Out of scope / prohibited
- Any weapon system, target selection, fire-control, or autonomous kill-chain (Strike = 0).
- Autonomous physical action without human confirmation.
- Identifying or profiling private individuals without consent (the
faceweight is consent-gated).
Limitations
- T2V scale. MOTHER T2V is a ~0.85B latent generator (118M VAE + 734M DiT) trained on ~13k clips on a single GPU. It produces temporally-coherent video; it is not a frontier-scale generator, and the DiT stage is not yet trained.
- Memory recall. The SPI memory head retrieves distinct content reliably but is soft on near-duplicate discrimination (retrieval anisotropy). It functions as associative recall, not exact key-value lookup. The step-1500 checkpoint is the locked head.
- Driving / flight. Driving is trained on real KITTI ego-motion and is retraining on the expanded
150-drive corpus. Flight is fine-tuning on EuRoC MAV dynamics. A Blackbird rotor-command control
head (
flight_bc) is implemented but not yet trained. All three are observe-and-advise, with no control authority. - Expression measured ~0.63 on a train-distribution FER set (rare classes rescued via balanced sampling); the held-out figure is reported at the next full eval.
- This is a world model with a reasoning/decision head, not a general chatbot or LLM product.
Safety
- Strike = 0 across flight / driving / humanoid — enforced by posture and a deterministic Guardian refusal gate in the reasoning path (refuses target selection / fire-control / kill-chains).
- Human-in-the-loop for any consequential or physical action.

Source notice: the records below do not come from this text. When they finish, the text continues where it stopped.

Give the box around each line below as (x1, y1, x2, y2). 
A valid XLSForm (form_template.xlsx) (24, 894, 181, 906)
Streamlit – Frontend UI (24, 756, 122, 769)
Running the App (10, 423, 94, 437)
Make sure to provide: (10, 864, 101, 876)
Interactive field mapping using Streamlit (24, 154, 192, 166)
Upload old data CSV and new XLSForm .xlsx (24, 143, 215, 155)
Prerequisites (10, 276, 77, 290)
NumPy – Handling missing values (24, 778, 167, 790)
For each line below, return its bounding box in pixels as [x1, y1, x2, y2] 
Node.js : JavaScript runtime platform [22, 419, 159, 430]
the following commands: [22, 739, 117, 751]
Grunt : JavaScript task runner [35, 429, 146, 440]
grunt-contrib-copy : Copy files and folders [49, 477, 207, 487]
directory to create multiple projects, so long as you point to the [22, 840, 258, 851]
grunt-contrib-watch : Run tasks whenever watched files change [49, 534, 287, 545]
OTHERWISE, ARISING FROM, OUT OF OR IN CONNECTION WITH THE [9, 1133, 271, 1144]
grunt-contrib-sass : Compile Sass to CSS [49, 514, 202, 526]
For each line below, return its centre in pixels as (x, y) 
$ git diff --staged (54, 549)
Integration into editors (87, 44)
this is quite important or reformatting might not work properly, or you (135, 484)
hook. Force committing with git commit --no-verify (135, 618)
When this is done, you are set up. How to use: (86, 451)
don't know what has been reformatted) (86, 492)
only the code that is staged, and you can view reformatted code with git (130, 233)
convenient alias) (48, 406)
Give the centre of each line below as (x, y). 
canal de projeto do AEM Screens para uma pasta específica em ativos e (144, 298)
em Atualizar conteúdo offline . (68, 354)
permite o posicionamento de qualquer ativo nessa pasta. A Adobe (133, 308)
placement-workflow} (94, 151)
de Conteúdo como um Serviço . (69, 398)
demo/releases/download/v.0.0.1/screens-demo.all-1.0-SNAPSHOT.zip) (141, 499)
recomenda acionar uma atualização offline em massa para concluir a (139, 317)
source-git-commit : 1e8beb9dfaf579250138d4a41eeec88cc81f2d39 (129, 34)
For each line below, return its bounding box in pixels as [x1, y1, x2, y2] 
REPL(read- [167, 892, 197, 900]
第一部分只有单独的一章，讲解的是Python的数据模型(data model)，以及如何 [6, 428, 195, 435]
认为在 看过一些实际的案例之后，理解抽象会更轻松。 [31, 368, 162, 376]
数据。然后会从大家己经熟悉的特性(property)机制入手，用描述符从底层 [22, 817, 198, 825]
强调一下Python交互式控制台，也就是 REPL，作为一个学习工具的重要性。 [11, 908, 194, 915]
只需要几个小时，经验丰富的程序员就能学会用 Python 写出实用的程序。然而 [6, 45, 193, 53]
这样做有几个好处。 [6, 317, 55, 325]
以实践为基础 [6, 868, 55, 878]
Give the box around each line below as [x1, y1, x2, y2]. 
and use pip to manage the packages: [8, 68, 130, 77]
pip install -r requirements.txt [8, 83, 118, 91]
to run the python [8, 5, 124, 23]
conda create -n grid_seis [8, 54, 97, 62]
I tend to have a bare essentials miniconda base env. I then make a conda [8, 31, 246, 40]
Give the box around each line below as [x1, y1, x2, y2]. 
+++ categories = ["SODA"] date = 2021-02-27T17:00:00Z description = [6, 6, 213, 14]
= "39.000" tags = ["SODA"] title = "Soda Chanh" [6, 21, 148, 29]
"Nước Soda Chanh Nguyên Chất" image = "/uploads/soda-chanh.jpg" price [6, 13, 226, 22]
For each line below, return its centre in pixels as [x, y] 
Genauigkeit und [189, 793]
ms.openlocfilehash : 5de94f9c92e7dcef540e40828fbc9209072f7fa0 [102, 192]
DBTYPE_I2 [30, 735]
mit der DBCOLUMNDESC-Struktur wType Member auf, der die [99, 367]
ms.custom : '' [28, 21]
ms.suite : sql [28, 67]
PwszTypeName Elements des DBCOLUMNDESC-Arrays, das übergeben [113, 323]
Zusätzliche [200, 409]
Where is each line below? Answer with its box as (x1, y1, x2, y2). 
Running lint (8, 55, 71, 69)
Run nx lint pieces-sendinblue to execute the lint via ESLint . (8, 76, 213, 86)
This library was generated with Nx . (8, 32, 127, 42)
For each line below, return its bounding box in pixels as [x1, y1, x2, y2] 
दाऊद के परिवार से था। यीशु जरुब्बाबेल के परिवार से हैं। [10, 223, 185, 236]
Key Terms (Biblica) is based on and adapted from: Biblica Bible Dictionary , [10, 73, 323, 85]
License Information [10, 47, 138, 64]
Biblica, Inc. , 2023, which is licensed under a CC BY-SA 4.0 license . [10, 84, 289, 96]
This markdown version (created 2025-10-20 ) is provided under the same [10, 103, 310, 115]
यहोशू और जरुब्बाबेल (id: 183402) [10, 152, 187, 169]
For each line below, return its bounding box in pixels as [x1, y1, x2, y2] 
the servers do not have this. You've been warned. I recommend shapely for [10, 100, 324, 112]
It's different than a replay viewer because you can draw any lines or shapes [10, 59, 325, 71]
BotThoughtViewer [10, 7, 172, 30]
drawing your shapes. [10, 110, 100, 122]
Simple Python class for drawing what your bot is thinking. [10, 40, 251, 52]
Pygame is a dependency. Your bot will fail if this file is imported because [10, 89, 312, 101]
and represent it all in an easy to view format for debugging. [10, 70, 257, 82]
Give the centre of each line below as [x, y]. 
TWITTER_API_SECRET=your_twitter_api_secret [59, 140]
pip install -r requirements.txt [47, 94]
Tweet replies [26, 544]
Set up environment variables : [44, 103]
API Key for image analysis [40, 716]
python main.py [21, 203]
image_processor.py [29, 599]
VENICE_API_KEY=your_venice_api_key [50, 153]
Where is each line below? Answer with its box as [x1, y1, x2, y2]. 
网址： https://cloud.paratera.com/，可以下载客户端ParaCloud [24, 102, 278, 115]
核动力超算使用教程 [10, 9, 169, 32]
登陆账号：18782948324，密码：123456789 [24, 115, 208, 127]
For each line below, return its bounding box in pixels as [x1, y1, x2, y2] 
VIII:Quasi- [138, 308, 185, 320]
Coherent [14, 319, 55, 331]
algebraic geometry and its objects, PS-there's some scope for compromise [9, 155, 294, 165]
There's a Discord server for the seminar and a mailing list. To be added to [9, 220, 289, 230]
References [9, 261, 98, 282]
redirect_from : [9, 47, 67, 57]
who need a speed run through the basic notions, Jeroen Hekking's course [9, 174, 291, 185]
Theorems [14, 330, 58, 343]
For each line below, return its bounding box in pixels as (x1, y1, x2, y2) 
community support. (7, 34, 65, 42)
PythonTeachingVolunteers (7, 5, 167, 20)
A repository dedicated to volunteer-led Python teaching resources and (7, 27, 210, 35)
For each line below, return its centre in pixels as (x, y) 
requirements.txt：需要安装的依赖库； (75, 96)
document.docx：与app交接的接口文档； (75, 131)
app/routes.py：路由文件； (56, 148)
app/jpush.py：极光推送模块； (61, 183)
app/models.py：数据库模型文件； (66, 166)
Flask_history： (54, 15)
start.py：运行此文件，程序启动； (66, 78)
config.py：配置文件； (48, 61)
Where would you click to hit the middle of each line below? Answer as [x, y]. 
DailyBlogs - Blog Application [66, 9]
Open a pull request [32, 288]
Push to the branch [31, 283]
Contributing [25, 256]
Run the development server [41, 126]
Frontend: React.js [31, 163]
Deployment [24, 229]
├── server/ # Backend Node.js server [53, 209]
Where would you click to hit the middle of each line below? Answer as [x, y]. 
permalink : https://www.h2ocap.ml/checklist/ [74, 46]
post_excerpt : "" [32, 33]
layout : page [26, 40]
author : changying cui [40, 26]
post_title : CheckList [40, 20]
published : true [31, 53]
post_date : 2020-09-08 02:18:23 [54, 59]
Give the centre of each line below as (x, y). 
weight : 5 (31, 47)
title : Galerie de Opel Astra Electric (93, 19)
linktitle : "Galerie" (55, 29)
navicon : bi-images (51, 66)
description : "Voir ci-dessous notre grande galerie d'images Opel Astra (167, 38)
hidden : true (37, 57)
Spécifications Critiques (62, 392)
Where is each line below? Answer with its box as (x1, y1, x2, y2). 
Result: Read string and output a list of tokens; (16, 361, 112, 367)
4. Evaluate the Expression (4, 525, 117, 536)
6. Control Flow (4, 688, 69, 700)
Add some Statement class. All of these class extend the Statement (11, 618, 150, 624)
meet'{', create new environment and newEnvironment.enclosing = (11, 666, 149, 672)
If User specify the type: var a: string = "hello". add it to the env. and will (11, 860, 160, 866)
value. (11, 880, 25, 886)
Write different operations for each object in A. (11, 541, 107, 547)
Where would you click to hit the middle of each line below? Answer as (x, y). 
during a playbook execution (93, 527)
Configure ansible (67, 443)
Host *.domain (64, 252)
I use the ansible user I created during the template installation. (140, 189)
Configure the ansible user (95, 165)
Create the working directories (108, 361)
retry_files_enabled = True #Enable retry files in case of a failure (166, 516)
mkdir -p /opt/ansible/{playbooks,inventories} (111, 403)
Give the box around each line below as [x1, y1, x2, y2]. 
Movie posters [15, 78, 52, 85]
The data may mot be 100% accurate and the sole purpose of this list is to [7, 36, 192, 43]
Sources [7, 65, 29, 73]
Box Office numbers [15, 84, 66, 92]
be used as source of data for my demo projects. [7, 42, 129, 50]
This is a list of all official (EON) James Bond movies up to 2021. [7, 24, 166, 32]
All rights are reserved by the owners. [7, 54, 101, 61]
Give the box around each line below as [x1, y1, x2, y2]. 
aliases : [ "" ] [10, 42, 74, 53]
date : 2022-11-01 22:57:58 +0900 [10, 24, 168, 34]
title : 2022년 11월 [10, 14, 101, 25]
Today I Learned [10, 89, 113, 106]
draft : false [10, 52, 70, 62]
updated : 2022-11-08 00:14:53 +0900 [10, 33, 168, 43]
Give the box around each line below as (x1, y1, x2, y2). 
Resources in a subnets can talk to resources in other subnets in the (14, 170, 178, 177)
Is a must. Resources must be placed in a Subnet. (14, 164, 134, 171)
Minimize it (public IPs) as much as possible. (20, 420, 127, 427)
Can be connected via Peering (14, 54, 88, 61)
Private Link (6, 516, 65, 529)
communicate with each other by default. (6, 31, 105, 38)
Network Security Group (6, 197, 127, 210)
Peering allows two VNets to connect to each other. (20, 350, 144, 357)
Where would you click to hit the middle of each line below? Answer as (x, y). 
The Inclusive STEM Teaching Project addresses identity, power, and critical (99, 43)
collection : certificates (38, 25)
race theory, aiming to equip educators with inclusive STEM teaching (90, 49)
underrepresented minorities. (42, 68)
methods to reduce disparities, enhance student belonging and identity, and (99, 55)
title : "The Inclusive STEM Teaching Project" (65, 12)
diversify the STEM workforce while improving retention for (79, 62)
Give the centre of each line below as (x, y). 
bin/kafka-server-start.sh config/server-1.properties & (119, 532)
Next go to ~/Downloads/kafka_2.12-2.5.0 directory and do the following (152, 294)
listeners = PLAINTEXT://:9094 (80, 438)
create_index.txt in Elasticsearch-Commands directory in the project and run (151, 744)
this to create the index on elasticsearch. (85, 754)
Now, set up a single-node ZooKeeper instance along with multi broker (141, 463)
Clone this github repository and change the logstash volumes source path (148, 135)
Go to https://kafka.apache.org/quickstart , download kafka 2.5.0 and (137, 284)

- Consent-gated identity handling; expression ≠ identity recognition.
Attribution & sovereignty
MOTHER CORE-7B and MOTHER DeepVision are MSAI's sovereign backbones. MOTHER T2V is a sovereign latent video-diffusion stack built from MSAI components (no third-party video model is shipped). Training corpora retain their original licences (COCO, RarePlanes, LVIS, KITTI, EuRoC MAV, RAVDESS, CREMA-D, LibriSpeech, Open-X Embodiment, ego-exo4d, OpenVid) and are credited to their authors.
Citation
@software{msai_mother_exo_2026,
title = {MOTHER EXO: A Sovereign Observe-and-Advise World Model},
author = {Media Stream AI (MSAI)},
year = {2026},
url = {https://huggingface.co/MediaStreamAI/MOTHER_EXO},
note = {Gated release. Observe-and-advise; Strike = 0.}
}
Released by MSAI as MediaStreamAI/MOTHER_EXO under a gated, manual-approval licence. Access implies
acceptance of the Strike = 0 / non-weaponisation and human-in-the-loop terms above.